Çanakkale'nin Gelibolu ilçesinde, Piri Reis'in 500. yılı nedeniyle ilçedeki anıtı yenilendi.

İskele meydanında bulunan Piri Reis'in anıtı tamamen yıkılarak, Kaymakamlığın girişimleri ile, Kale Grubu kurucusu ve Onursal Başkanı İbrahim Bodur tarafından yaptırılan anıtın açılışı yapıldı.

Seramik Sanatçısı Ayşegül Şahin tarafından yapılan anıt açılışından sonra konuşan Gelibolu Kaymakamı Namık Kemal Nazlı, "Unesco tarafından 2013 yılı Piri Reis Haritasının 500. yılı olması nedeniyle piri reis yılı ilan edilmişti. Bu vesile ile bizde 2013 yılının son günlerinde bizde Piri Reisin hatırasını yaşatmak ve gelecek nesillerimize aktarmak üzere bir dizi etkinlikler düzenledik. Bu etkinliklerin başında da büstünün yapılması vardı ve bu büstün yapılmasında Kala Şirketler Grubu bize yardımcı oldu. Bu vesile ile Kale şirketler grubu Kurucusu ve onursal başkanı İbrahim Bodur beyefendiye ve bu yapının hazırlanmasında emeği geçen Ayşegül Şahin hanıma da teşekkür ediyoruz. Bu vesile ile İnşallah Piri Reisin tanıtılmasına bu etkinlikler vesile olur" dedi.

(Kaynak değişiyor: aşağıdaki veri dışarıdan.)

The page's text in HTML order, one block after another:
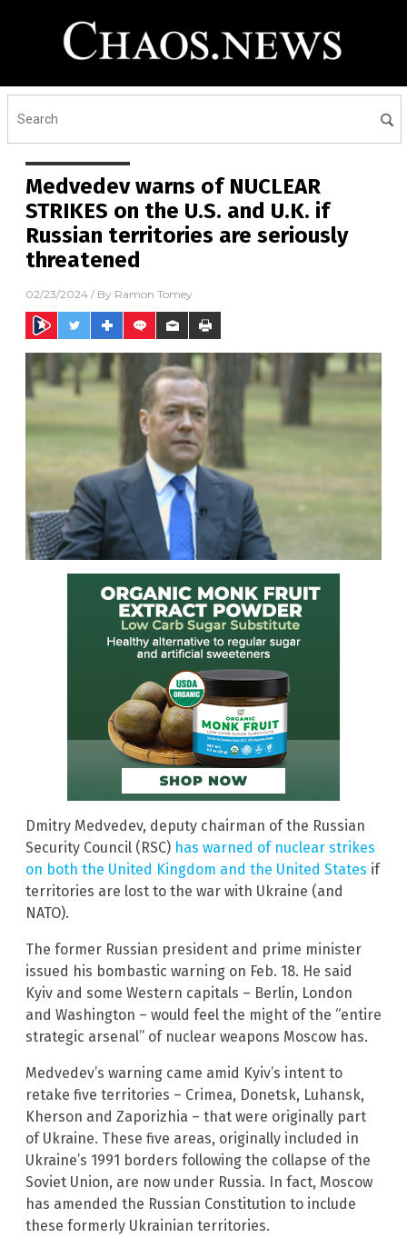
Medvedev warns of NUCLEAR
STRIKES on the U.S. and U.K. if
Russian territories are seriously
threatened
02/23/2024 / By Ramon Tomey
Dmitry Medvedev, deputy chairman of the Russian
Security Council (RSC) has warned of nuclear strikes
on both the United Kingdom and the United States if
territories are lost to the war with Ukraine (and
NATO).
The former Russian president and prime minister
issued his bombastic warning on Feb. 18. He said
Kyiv and some Western capitals – Berlin, London
and Washington – would feel the might of the “entire
strategic arsenal” of nuclear weapons Moscow has.
Medvedev’s warning came amid Kyiv’s intent to
retake five territories – Crimea, Donetsk, Luhansk,
Kherson and Zaporizhia – that were originally part
of Ukraine. These five areas, originally included in
Ukraine’s 1991 borders following the collapse of the
Soviet Union, are now under Russia. In fact, Moscow
has amended the Russian Constitution to include
these formerly Ukrainian territories.
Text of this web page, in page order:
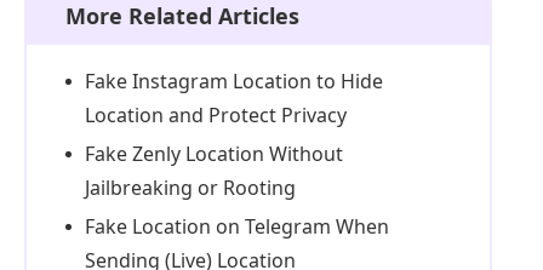
More Related Articles
Fake Instagram Location to Hide
Location and Protect Privacy
Fake Zenly Location Without
Jailbreaking or Rooting
Fake Location on Telegram When
Sending (Live) Location
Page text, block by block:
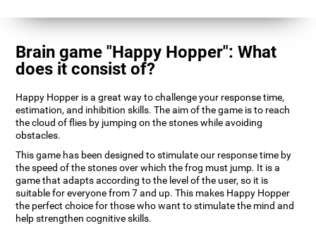
Brain game "Happy Hopper": What
does it consist of?
Happy Hopper is a great way to challenge your response time,
estimation, and inhibition skills. The aim of the game is to reach
the cloud of flies by jumping on the stones while avoiding
obstacles.
This game has been designed to stimulate our response time by
the speed of the stones over which the frog must jump. It is a
game that adapts according to the level of the user, so it is
suitable for everyone from 7 and up. This makes Happy Hopper
the perfect choice for those who want to stimulate the mind and
help strengthen cognitive skills.

Anıtın açılışının yapılmasının ardından, Atatürk Kız Teknik ve Meslek Lisesinde seramik sanatçısı Ayşegül Şahin'in yaptığı seramikten piri reis haritası ve çeşitli şekiller ilgi gördü. Sergi açılışının ardından konferans salonuna geçildi. Piri Reis konulu konferansı Piri Reis Üniversitesi Denizcilik Fakültesi Dekan Yardımcısı Yrd. Doç. Dr. Nazmi Çeşmeci iki bölüme ayırdığı konuşmasının ilk bölümünde Piri Reis Üniversitesini anlatarak, öğrencilere bilgi verdi. Çeşmeci konuşmasında, “Piri Reis Üniversitesi Türkiye’nin ilk ve tek denizcilik ihtisas üniversitesidir. Piri Reis Üniversitesini tercih eden öğrencilerin mezuniyetlerinde değil, üniversiteye adım attıkları ilk günden itibaren iş garantisi var” dedi. Piri Reis Üniversitesi Denizcilik Fakültesi Dekan Yardımcısı Yrd. Doç. Dr. Nazmi Çeşmeci ikinci bölümünde ise Piri Reis ile ilgili düşüncelerini ve pek bilinmeyenleri anlattı.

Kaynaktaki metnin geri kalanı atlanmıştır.